For this exercise, write out every entry exactly and leave the pictures out.

(Collection entries)
****************************************
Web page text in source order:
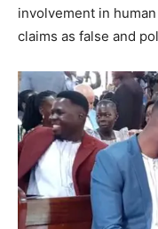
involvement in
claims as false and
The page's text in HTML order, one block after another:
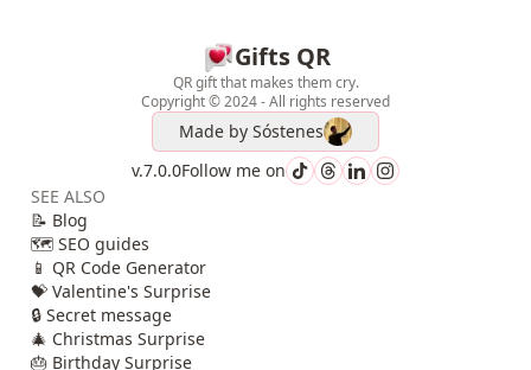
Gifts QR
QR gift that makes them cry.
Copyright © 2024 - All rights reserved
Made by Sóstenes
v.7.0.0Follow me on
SEE ALSO
📝 Blog
🗺️ SEO guides
📱 QR Code Generator
💝 Valentine's Surprise
🔒 Secret message
🎄 Christmas Surprise
🎂 Birthday Surprise
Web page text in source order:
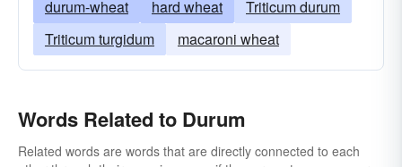
durum-wheat hard wheat
Triticum durum
Triticum turgidum
macaroni wheat
Words Related to Durum
Related words are words that are directly connected to each
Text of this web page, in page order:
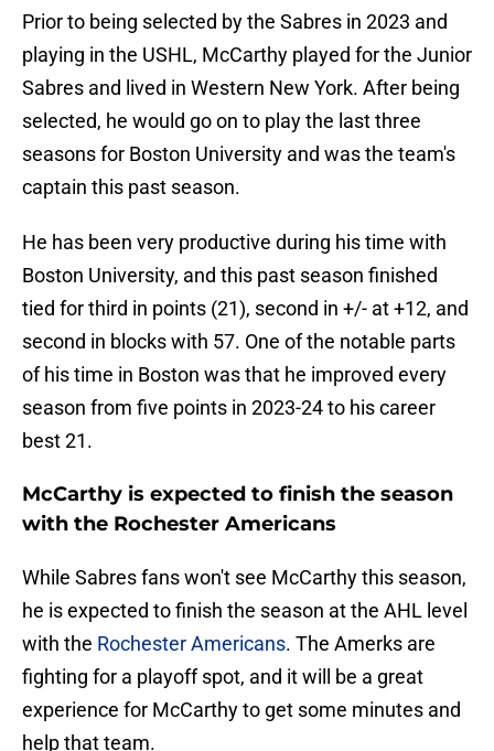
Prior to being selected by the Sabres in 2023 and
playing in the USHL, McCarthy played for the Junior
Sabres and lived in Western New York. After being
selected, he would go on to play the last three
seasons for Boston University and was the team's
captain this past season.
He has been very productive during his time with
Boston University, and this past season finished
tied for third in points (21), second in +/- at +12, and
second in blocks with 57. One of the notable parts
of his time in Boston was that he improved every
season from five points in 2023-24 to his career
best 21.
McCarthy is expected to finish the season
with the Rochester Americans
While Sabres fans won't see McCarthy this season,
he is expected to finish the season at the AHL level
with the Rochester Americans. The Amerks are
fighting for a playoff spot, and it will be a great
experience for McCarthy to get some minutes and
help that team.
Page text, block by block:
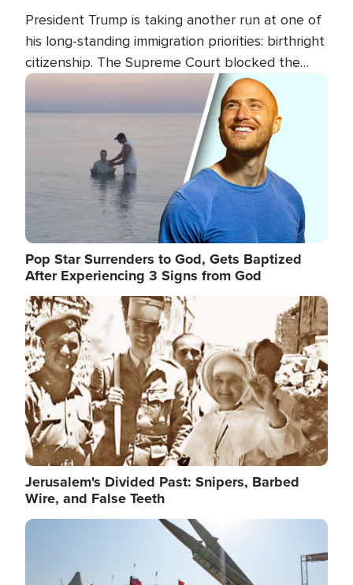
President Trump is taking another run at one of
his long-standing immigration priorities: birthright
citizenship. The Supreme Court blocked the
president's first attempt at limiting the practice
several weeks ago. Now, the White House is
targeting narrower categories.
Image
Pop Star Surrenders to God, Gets Baptized
After Experiencing 3 Signs from God
Image
Jerusalem's Divided Past: Snipers, Barbed
Wire, and False Teeth
Image
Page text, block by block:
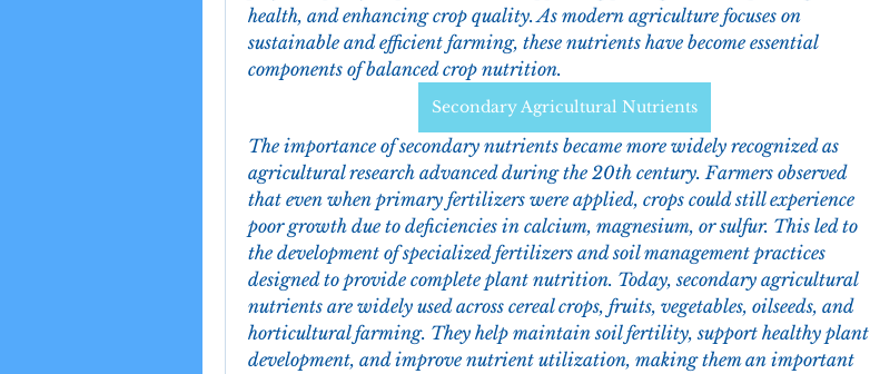
health, and enhancing crop quality. As modern agriculture focuses on
sustainable and efficient farming, these nutrients have become essential
components of balanced crop nutrition.
Secondary Agricultural Nutrients
The importance of secondary nutrients became more widely recognized as
agricultural research advanced during the 20th century. Farmers observed
that even when primary fertilizers were applied, crops could still experience
poor growth due to deficiencies in calcium, magnesium, or sulfur. This led to
the development of specialized fertilizers and soil management practices
designed to provide complete plant nutrition. Today, secondary agricultural
nutrients are widely used across cereal crops, fruits, vegetables, oilseeds, and
horticultural farming. They help maintain soil fertility, support healthy plant
development, and improve nutrient utilization, making them an important
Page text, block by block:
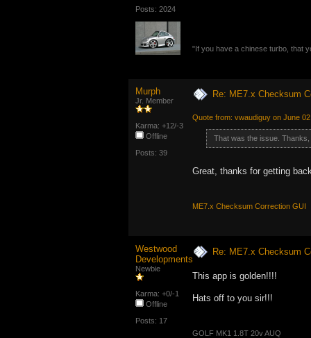
Posts: 2024
"If you have a chinese turbo, that
Murph
Jr. Member
Karma: +12/-3
Offline
Posts: 39
Re: ME7.x Checksum
Quote from: vwaudiguy on June
That was the issue.
Great, thanks for getting
ME7.x Checksum Correction GUI
Westwood
Developments
Newbie
Karma: +0/-1
Offline
Posts: 17
Re: ME7.x Checksum
This app is golden!!!!
Hats off to you sir!!!
GOLF MK1 1.8T 20v AUQ
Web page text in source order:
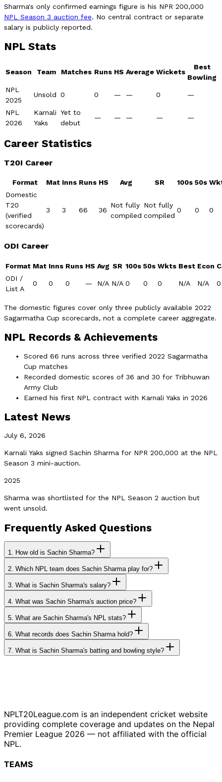
Sharma's only confirmed earnings figure is his NPR 200,000
NPL Season 3 auction fee. No central contract or separate
salary is publicly reported.
NPL Stats
Season Team Matches Runs HS Average Wickets
Best
Bowling
NPL
2025
Unsold 0 0 — — 0 —
NPL
2026
Karnali
Yaks
Yet to
debut
— — — — —
Career Statistics
T20I Career
Format Mat Inns Runs HS Avg SR 100s 50s
Domestic
T20
(verified
scorecards)
3 3 66 36
Not fully
compiled
Not fully
compiled
0 0 0
ODI Career
Format Mat Inns Runs HS Avg SR 100s 50s Wkts Best Econ
ODI /
List A
0 0 0 — N/A N/A 0 0 0 N/A N/A 0
The domestic figures cover only three publicly available 2022
Sagarmatha Cup scorecards, not a complete career aggregate.
NPL Records & Achievements
Scored 66 runs across three verified 2022 Sagarmatha
Cup matches
Recorded domestic scores of 36 and 30 for Tribhuwan
Army Club
Earned his first NPL contract with Karnali Yaks in 2026
Latest News
July 6, 2026
Karnali Yaks signed Sachin Sharma for NPR 200,000 at the NPL
Season 3 mini-auction.
2025
Sharma was shortlisted for the NPL Season 2 auction but
went unsold.
Frequently Asked Questions
1. How old is Sachin Sharma?
2. Which NPL team does Sachin Sharma play for?
3. What is Sachin Sharma's salary?
4. What was Sachin Sharma's auction price?
5. What are Sachin Sharma's NPL stats?
6. What records does Sachin Sharma hold?
7. What is Sachin Sharma's batting and bowling style?
NPLT20League.com is an independent cricket website
providing complete coverage and updates on the Nepal
Premier League 2026 — not affiliated with the official
NPL.
TEAMS
****************************************
__Task solution__.
Web page text in source order:
involvement in
claims as false and
The page's text in HTML order, one block after another:
Gifts QR
QR gift that makes them cry.
Copyright © 2024 - All rights reserved
Made by Sóstenes
v.7.0.0Follow me on
SEE ALSO
📝 Blog
🗺️ SEO guides
📱 QR Code Generator
💝 Valentine's Surprise
🔒 Secret message
🎄 Christmas Surprise
🎂 Birthday Surprise
Web page text in source order:
durum-wheat hard wheat
Triticum durum
Triticum turgidum
macaroni wheat
Words Related to Durum
Related words are words that are directly connected to each
Text of this web page, in page order:
Prior to being selected by the Sabres in 2023 and
playing in the USHL, McCarthy played for the Junior
Sabres and lived in Western New York. After being
selected, he would go on to play the last three
seasons for Boston University and was the team's
captain this past season.
He has been very productive during his time with
Boston University, and this past season finished
tied for third in points (21), second in +/- at +12, and
second in blocks with 57. One of the notable parts
of his time in Boston was that he improved every
season from five points in 2023-24 to his career
best 21.
McCarthy is expected to finish the season
with the Rochester Americans
While Sabres fans won't see McCarthy this season,
he is expected to finish the season at the AHL level
with the Rochester Americans. The Amerks are
fighting for a playoff spot, and it will be a great
experience for McCarthy to get some minutes and
help that team.
Page text, block by block:
President Trump is taking another run at one of
his long-standing immigration priorities: birthright
citizenship. The Supreme Court blocked the
president's first attempt at limiting the practice
several weeks ago. Now, the White House is
targeting narrower categories.
Image
Pop Star Surrenders to God, Gets Baptized
After Experiencing 3 Signs from God
Image
Jerusalem's Divided Past: Snipers, Barbed
Wire, and False Teeth
Image
Page text, block by block:
health, and enhancing crop quality. As modern agriculture focuses on
sustainable and efficient farming, these nutrients have become essential
components of balanced crop nutrition.
Secondary Agricultural Nutrients
The importance of secondary nutrients became more widely recognized as
agricultural research advanced during the 20th century. Farmers observed
that even when primary fertilizers were applied, crops could still experience
poor growth due to deficiencies in calcium, magnesium, or sulfur. This led to
the development of specialized fertilizers and soil management practices
designed to provide complete plant nutrition. Today, secondary agricultural
nutrients are widely used across cereal crops, fruits, vegetables, oilseeds, and
horticultural farming. They help maintain soil fertility, support healthy plant
development, and improve nutrient utilization, making them an important
Page text, block by block:
Posts: 2024
"If you have a chinese turbo, that
Murph
Jr. Member
Karma: +12/-3
Offline
Posts: 39
Re: ME7.x Checksum
Quote from: vwaudiguy on June
That was the issue.
Great, thanks for getting
ME7.x Checksum Correction GUI
Westwood
Developments
Newbie
Karma: +0/-1
Offline
Posts: 17
Re: ME7.x Checksum
This app is golden!!!!
Hats off to you sir!!!
GOLF MK1 1.8T 20v AUQ
Web page text in source order:
Sharma's only confirmed earnings figure is his NPR 200,000
NPL Season 3 auction fee. No central contract or separate
salary is publicly reported.
NPL Stats
Season Team Matches Runs HS Average Wickets
Best
Bowling
NPL
2025
Unsold 0 0 — — 0 —
NPL
2026
Karnali
Yaks
Yet to
debut
— — — — —
Career Statistics
T20I Career
Format Mat Inns Runs HS Avg SR 100s 50s
Domestic
T20
(verified
scorecards)
3 3 66 36
Not fully
compiled
Not fully
compiled
0 0 0
ODI Career
Format Mat Inns Runs HS Avg SR 100s 50s Wkts Best Econ
ODI /
List A
0 0 0 — N/A N/A 0 0 0 N/A N/A 0
The domestic figures cover only three publicly available 2022
Sagarmatha Cup scorecards, not a complete career aggregate.
NPL Records & Achievements
Scored 66 runs across three verified 2022 Sagarmatha
Cup matches
Recorded domestic scores of 36 and 30 for Tribhuwan
Army Club
Earned his first NPL contract with Karnali Yaks in 2026
Latest News
July 6, 2026
Karnali Yaks signed Sachin Sharma for NPR 200,000 at the NPL
Season 3 mini-auction.
2025
Sharma was shortlisted for the NPL Season 2 auction but
went unsold.
Frequently Asked Questions
1. How old is Sachin Sharma?
2. Which NPL team does Sachin Sharma play for?
3. What is Sachin Sharma's salary?
4. What was Sachin Sharma's auction price?
5. What are Sachin Sharma's NPL stats?
6. What records does Sachin Sharma hold?
7. What is Sachin Sharma's batting and bowling style?
NPLT20League.com is an independent cricket website
providing complete coverage and updates on the Nepal
Premier League 2026 — not affiliated with the official
NPL.
TEAMS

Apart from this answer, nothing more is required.